Yes, a decade ago. It was the year 2011 when the company was confronted legally for allegedly abusing its dominance and power in the search market. The Federal Trade Commission (FTC) acted on a complaint filed by the Electronic Privacy Information Center, a Washington-based non-profit research agency.
Even though at the end the five commissioners decide not to take the case against google any more forward, the company had to take certain actions mutually agreed upon as a part of the settlement process. This included the implementation of a strict user data security policy and an agreement to conduct independent privacy audits for the next two decades.
Where could this lawsuit by the US Justice Department lead Google?

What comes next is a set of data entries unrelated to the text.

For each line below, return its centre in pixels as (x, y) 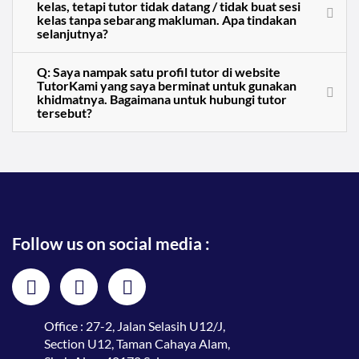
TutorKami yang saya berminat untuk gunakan (167, 86)
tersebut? (65, 113)
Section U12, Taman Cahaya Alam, (137, 344)
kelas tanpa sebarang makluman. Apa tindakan (167, 20)
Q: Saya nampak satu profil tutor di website (159, 72)
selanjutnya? (73, 34)
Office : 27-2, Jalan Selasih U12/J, (135, 326)
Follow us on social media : (111, 244)
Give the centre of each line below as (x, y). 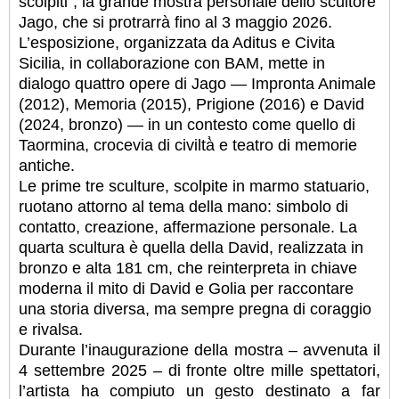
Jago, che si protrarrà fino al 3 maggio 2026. (175, 23)
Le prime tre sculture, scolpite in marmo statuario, (194, 187)
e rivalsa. (51, 330)
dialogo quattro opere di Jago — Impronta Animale (197, 84)
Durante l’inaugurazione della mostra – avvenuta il (199, 350)
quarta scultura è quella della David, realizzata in (191, 248)
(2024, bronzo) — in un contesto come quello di (187, 125)
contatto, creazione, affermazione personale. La (188, 228)
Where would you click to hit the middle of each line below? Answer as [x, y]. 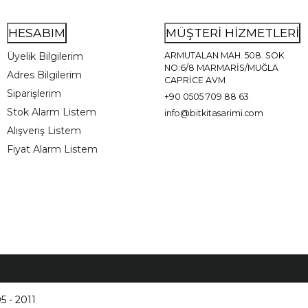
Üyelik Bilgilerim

Even though the antitrust probe a pioneering step in itself, any major change or alteration in the company’s policy is unlikely to happen immediately in the near term.
More than bringing an actual change, this lawsuit holds importance as the stepping stone in the formulation of something formal to regulate such incidents. Experts say that in the further proceedings Google may raise up the question that why only it has been singled out from the 4 alleged companies. It will also try its best to justify its past course of action and explain why it has not actually abused its powers in any market segment.
What are the allegations that Google faces in India?
The Competition Commission of India and Google have had several face-offs in the last three years, the majority of which dealt in Google abusing its powers in the Indian market. The multiple run-ins alleged Google for using its strong influence in the Search engine market, Android Smart Phone market, Google Flights service as well as the television market to carry out certain unfair and unethical practices.
Last year only India’s anti-trust body held the company guilty of misusing its presiding position to impose unfair conditions on device manufacturers in the mobile Android market. It was also held guilty of preventing these manufacturers from using other operating systems.
In February 2018 also Google faced another battle in Indian boundaries when the CCI fined Google an amount totaling to Rs 136 crore for allegedly carrying out unfair business practices in the online search market. CCI said that the ascendant search engine company had “allocated disproportionate real estate” for its affiliates. This step posed as a high level of disadvantage to other growing companies that were trying to gain market access.
The Competition Commission of India (CCI) says Google is a leading market player and this anti-trust lawsuit holds the power to affect its working globally.